Once we have loaded the dataset into the Python environment, our next step is understanding what these columns actually contain with respect to the range of values, learn which ones are categorical in nature etc.

To get a little more context about the data it’s necessary to understand what the columns mean with respect to the context of the business – this helps establish rules for the potential transformations that can be applied to the column values.
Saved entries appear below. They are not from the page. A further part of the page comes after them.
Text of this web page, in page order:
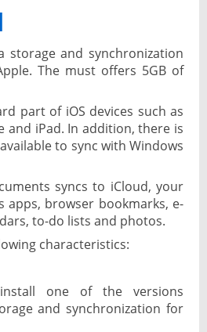
storage and synchronization
The must offers 5GB of
part of iOS devices such as
and iPad. In addition, there is
to sync with Windows
syncs to iCloud, your
apps, browser bookmarks, e-
to-do lists and photos.
characteristics:
one of the versions
and synchronization for
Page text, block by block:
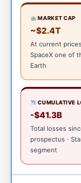
MARKET CAP
~$2.4T
At current
SpaceX one of
Earth
CUMULATIVE
-$41.3B
Total losses
prospectus ·
segment
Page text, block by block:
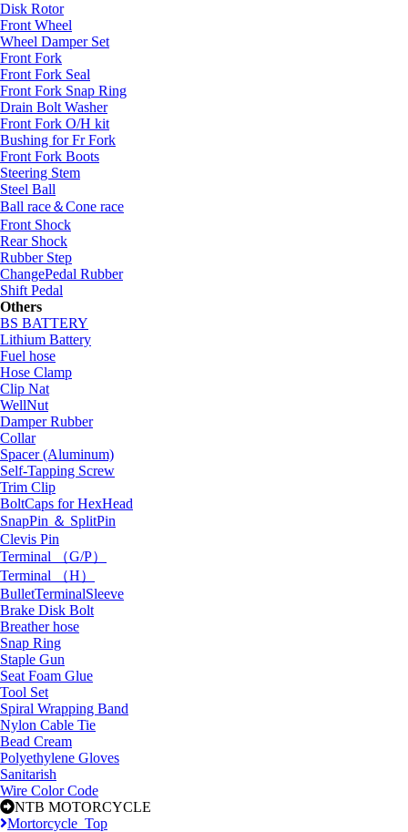
Disk Rotor
Front Wheel
Wheel Damper Set
Front Fork
Front Fork Seal
Front Fork Snap Ring
Drain Bolt Washer
Front Fork O/H kit
Bushing for Fr Fork
Front Fork Boots
Steering Stem
Steel Ball
Ball race＆Cone race
Front Shock
Rear Shock
Rubber Step
ChangePedal Rubber
Shift Pedal
Others
BS BATTERY
Lithium Battery
Fuel hose
Hose Clamp
Clip Nat
WellNut
Damper Rubber
Collar
Spacer (Aluminum)
Self-Tapping Screw
Trim Clip
BoltCaps for HexHead
SnapPin ＆ SplitPin
Clevis Pin
Terminal （G/P）
Terminal （H）
BulletTerminalSleeve
Brake Disk Bolt
Breather hose
Snap Ring
Staple Gun
Seat Foam Glue
Tool Set
Spiral Wrapping Band
Nylon Cable Tie
Bead Cream
Polyethylene Gloves
Sanitarish
Wire Color Code
NTB MOTORCYCLE
Mortorcycle_Top
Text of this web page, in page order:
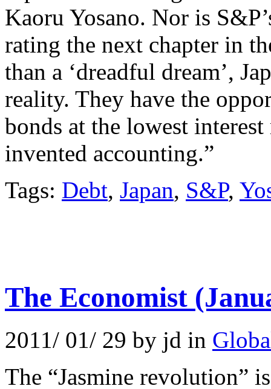
Kaoru Yosano. Nor is
rating the next chapter in
than a ‘dreadful dream’,
reality. They have the
bonds at the lowest
invented accounting.”
Tags: Debt, Japan, S&P,
The Economist
2011/ 01/ 29 by jd in
The “Jasmine revolution”
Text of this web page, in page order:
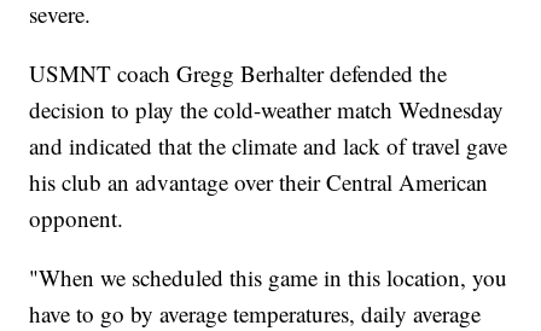
severe.
USMNT coach Gregg Berhalter defended the
decision to play the cold-weather match Wednesday
and indicated that the climate and lack of travel gave
his club an advantage over their Central American
opponent.
"When we scheduled this game in this location, you
have to go by average temperatures, daily average
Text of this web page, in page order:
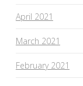
April 2021
March 2021
February 2021
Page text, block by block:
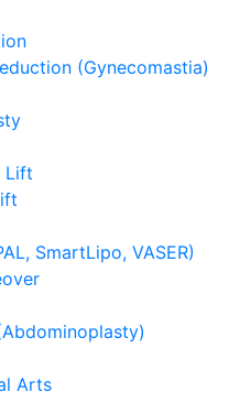
(Gynecomastia)
Lift
SmartLipo, VASER)
Arts
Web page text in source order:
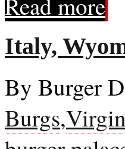
Italy,
By Burger
Burgs,
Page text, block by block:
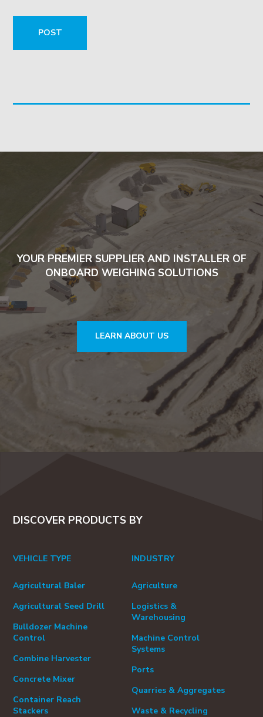
YOUR PREMIER SUPPLIER AND INSTALLER OF
ONBOARD WEIGHING SOLUTIONS
LEARN ABOUT US
DISCOVER PRODUCTS BY
VEHICLE TYPE
Agricultural Baler
Agricultural Seed Drill
Bulldozer Machine
Control
Combine Harvester
Concrete Mixer
Container Reach
Stackers
INDUSTRY
Agriculture
Logistics &
Warehousing
Machine Control
Systems
Ports
Quarries & Aggregates
Waste & Recycling
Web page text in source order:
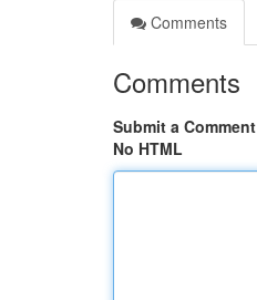
Comments
Comments
Submit a Comment
No HTML
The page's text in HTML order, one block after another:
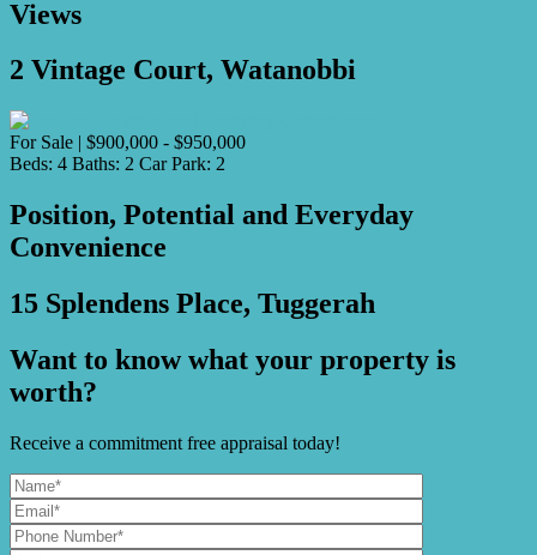
Views
2 Vintage Court, Watanobbi
For Sale | $900,000 - $950,000
Beds: 4 Baths: 2 Car Park: 2
Position, Potential and Everyday
Convenience
15 Splendens Place, Tuggerah
Want to know what your property is
worth?
Receive a commitment free appraisal today!
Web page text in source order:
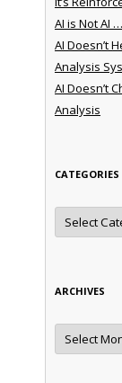
AI is Not AI
AI Doesn’t
Analysis
AI Doesn’t
Analysis
CATEGORIES
Categories
ARCHIVES
Archives
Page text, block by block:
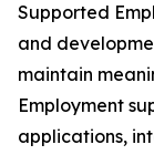
Supported
and
maintain
Employment
applications,
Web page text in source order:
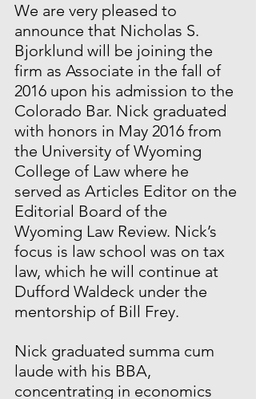
We are very pleased to
announce that Nicholas S.
Bjorklund will be joining the
firm as Associate in the fall of
2016 upon his admission to the
Colorado Bar. Nick graduated
with honors in May 2016 from
the University of Wyoming
College of Law where he
served as Articles Editor on the
Editorial Board of the
Wyoming Law Review. Nick’s
focus is law school was on tax
law, which he will continue at
Dufford Waldeck under the
mentorship of Bill Frey.
Nick graduated summa cum
laude with his BBA,
concentrating in economics

Here are the definitions for a few of the columns:
* **File_Type**: The value “Active" means that the particular product needs investigation
* **SoldFlag**: The value 1 = sale, 0 = no sale in past six months
* **SKU_number**: This is the unique identifier for each product.
* **Order**: Just a sequential counter. Can be ignored.
* **SoldFlag**: 1 = sold in past 6 mos. 0 = Not sold
* **MarketingType**: Two categories of how we market the product.
* **New_Release_Flag**: Any product that has had a future release (i.e., Release Number > 1)

In [3]:
sales_data.describe()

Unnamed: 0,Order,SKU_number,SoldFlag,SoldCount,ReleaseNumber,New_Release_Flag,StrengthFactor,PriceReg,ReleaseYear,ItemCount,LowUserPrice,LowNetPrice
count,198917.0,198917.0,75996.0,75996.0,198917.0,198917.0,198917.0,198917.0,198917.0,198917.0,198917.0,198917.0
mean,106483.543242,861362.6,0.171009,0.322306,3.412202,0.642248,1117115.0,90.895243,2006.016414,41.426283,30.982487,46.832053
std,60136.716784,869979.4,0.376519,1.168615,3.864243,0.47934,1522090.0,86.736367,9.158331,37.541215,69.066155,128.513236
min,2.0,50001.0,0.0,0.0,0.0,0.0,6.275,0.0,0.0,0.0,0.0,0.0
25%,55665.0,217252.0,0.0,0.0,1.0,0.0,161418.8,42.0,2003.0,21.0,4.91,17.95
50%,108569.0,612208.0,0.0,0.0,2.0,1.0,582224.0,69.95,2007.0,32.0,16.08,33.98
75%,158298.0,904751.0,0.0,0.0,5.0,1.0,1430083.0,116.0,2011.0,50.0,40.24,55.49
max,208027.0,3960788.0,1.0,73.0,99.0,1.0,17384450.0,12671.48,2018.0,2542.0,14140.21,19138.79


The describe function returns a pandas series type that provides descriptive statistics which summarize the central tendency, dispersion, and shape of a dataset’s distribution, excluding NaN values.
The **three main numerical measures** for the center of a distribution are the **mode, mean(µ), and the median (M)**.
The mode is **the most frequently occurring value**.
The mean is the average value, while the median is the middle value.